Приехал барышник лошадь покупать; спрашиваю, как дела. Моргает…
– Идет!
Немец – избавитель, немец – хозяин земли русской пуще всякого Учредительного собрания. Только все-таки окончательно даже и барышник в немце не тверд, – не знает и он, будет ли лучше при немце.
Мы, разные мелкие собственники, учителя, пашущие свой надел помещики, знаем, что нам будет хуже. Так, недалеко от нас немцы заняли край и, когда оставили, – всех буржуазов мужики перебили. Там, в столице, вопрос: «кто лучше?» – патриотический, у нас – шкурный. Хоть разорвись, а не убедить нашего мужика, что это немец идет, а не русский буржуаз.
Есть множество причин возникновения этой легенды, помимо общей: обращения ради к заступничеству немцев.

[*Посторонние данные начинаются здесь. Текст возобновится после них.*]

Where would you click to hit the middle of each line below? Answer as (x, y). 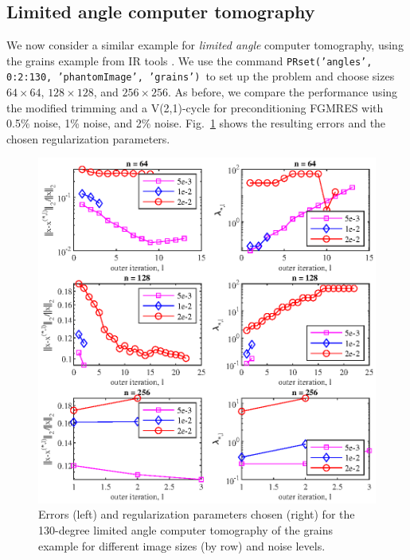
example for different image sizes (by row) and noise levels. (182, 545)
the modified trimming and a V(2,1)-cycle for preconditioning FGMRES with (195, 107)
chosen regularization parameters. (88, 138)
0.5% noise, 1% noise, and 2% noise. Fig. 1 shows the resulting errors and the (196, 123)
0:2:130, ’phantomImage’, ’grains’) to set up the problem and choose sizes (201, 76)
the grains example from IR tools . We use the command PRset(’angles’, (189, 60)
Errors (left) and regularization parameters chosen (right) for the (197, 514)
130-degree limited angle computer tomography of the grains (186, 530)
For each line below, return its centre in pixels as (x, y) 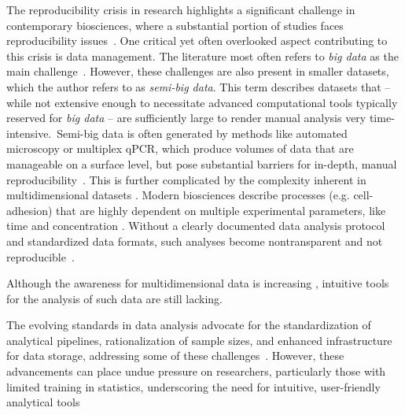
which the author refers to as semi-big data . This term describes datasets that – (199, 86)
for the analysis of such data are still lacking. (114, 298)
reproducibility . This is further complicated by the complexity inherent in (186, 179)
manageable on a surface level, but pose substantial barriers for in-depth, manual (202, 163)
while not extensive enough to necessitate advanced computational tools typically (202, 102)
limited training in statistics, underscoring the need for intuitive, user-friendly (193, 386)
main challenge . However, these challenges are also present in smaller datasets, (198, 71)
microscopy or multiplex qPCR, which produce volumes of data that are (180, 148)

Ведь эта легенда прежде всего родная сестра тому сказанию в начале войны о том, как Вильгельм на аэроплане облетал помещиков и отбирал у них какие-то планы. И потом множество мелочей, например, что германские офицеры почему-то по-русски говорят, что помещики почему-то сразу так легко и неизвестно куда исчезли – куда?
Без этой расположенности русского человека к догадкам никогда не понять вполне, почему это наш крестьянин, такой буржуазный в существе своем вообще, – большевик. Сию минуту был у меня один, который называет себя правым эсером. Он вполне рассудительный, трезвый человек, пока разговаривает о местных делах, но как только наша политическая беседа переходит границу Московского государства и начинается Украина, – он тоже с большевиками: идет не германец, а буржуаз. Дальше, в вопросах мировой войны у него полная путаница, и тут он вполне большевик.

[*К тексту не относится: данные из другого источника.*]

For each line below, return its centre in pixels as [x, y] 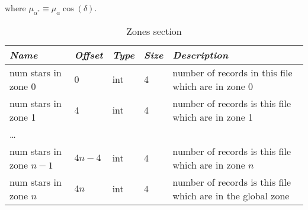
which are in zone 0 [213, 86]
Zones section [154, 31]
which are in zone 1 [213, 117]
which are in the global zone [231, 195]
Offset [89, 54]
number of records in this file [232, 72]
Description [200, 54]
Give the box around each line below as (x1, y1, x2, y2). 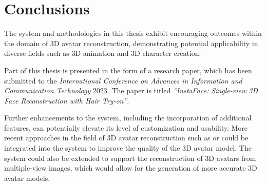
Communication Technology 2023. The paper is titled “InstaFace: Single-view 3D (4, 85, 258, 96)
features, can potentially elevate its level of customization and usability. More (4, 122, 248, 133)
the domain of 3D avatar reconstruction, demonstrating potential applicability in (4, 37, 258, 48)
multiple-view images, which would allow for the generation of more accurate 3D (4, 162, 257, 173)
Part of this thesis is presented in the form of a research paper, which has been (4, 65, 252, 75)
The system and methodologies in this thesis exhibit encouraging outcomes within (4, 28, 262, 38)
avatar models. (4, 172, 50, 183)
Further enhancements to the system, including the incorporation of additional (4, 112, 252, 123)

Может быть, в этом случае играет роль само по себе хорошее, вкусное русскому человеку слово «большевики», но я на каждом шагу встречаю здесь веру в хорошего, идеального большевика. Это вера, по-моему, глубоко коренится, несмотря на все видимое.

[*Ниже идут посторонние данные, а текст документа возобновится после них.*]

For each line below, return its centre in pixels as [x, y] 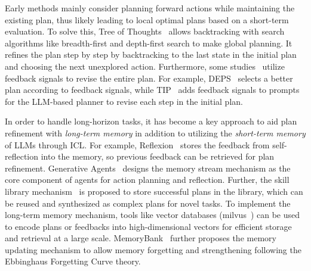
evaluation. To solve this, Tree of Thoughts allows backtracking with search [145, 31]
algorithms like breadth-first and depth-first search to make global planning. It [149, 43]
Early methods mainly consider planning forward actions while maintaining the [150, 8]
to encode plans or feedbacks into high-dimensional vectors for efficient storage [148, 226]
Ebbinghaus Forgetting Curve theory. [73, 261]
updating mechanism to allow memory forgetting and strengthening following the [153, 249]
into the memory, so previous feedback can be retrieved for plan [158, 156]
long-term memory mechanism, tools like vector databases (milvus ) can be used [153, 215]
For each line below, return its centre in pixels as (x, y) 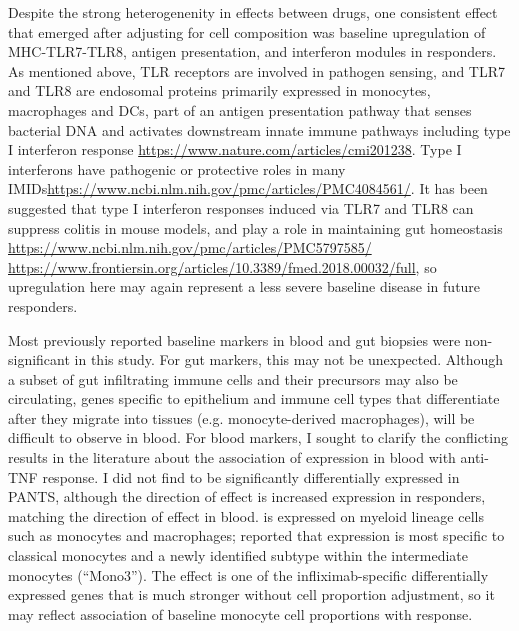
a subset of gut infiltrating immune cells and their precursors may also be (233, 378)
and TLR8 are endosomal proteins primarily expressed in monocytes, (219, 90)
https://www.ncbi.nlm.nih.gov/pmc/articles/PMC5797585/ (190, 247)
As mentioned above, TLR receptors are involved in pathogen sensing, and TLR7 (257, 70)
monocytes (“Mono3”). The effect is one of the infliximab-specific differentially (248, 574)
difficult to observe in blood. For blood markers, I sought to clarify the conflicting (258, 437)
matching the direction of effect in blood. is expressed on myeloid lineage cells (246, 515)
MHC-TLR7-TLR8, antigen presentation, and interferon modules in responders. (252, 51)

Дух разрушения, как ветер над пригнутыми стеблями, мчится над головами побитых хозяев; в хозяйстве, в обществе, в государстве все исковеркано, только все еще не покидает русского человека, веками нажитая преданность далекой, исходящей не от мира сего власти, сверхвласти. И нет как-то отношения этого высокого к себе лично вот почему: вероятно, простой человек, почуяв «я – власть», становится грабителем. Так и православный человек, на самых первых порах уразумев, что Бог не вне его, а внутри, «в ребрах», начинает колоть и жечь иконы. Так и весь этот принятый на веру простым народом русским материализм, не есть ли только моменты жизни религиозной души?
«– Послушайте, Павел Иванович! – сказал Мирзоев Чичикову, – я привез вам свободу на таком условии… Ей-ей, дело не в этом имуществе, из-за которого люди спорят и режут друг друга, точно так можно завести благоустройство в здешней жизни, не помысливши о другой жизни. Поверьте-съ, Павел Иванович, что покамест, брося все, из-за чего грызут и едят друг друга на земле, не подумав о благоустройстве душевного имущества, – не установится благоустройство и земного имущества. Наступят времена голода и бедности, как во всем народе, так и порознь во всяком… Это-с ясно. Что ни говорите, ведь от души зависит тело. Как же хотеть, чтобы шло, как следует? Подумайте не о мертвых душах, а о своей живой душе, да и с Богом на другую дорогу!»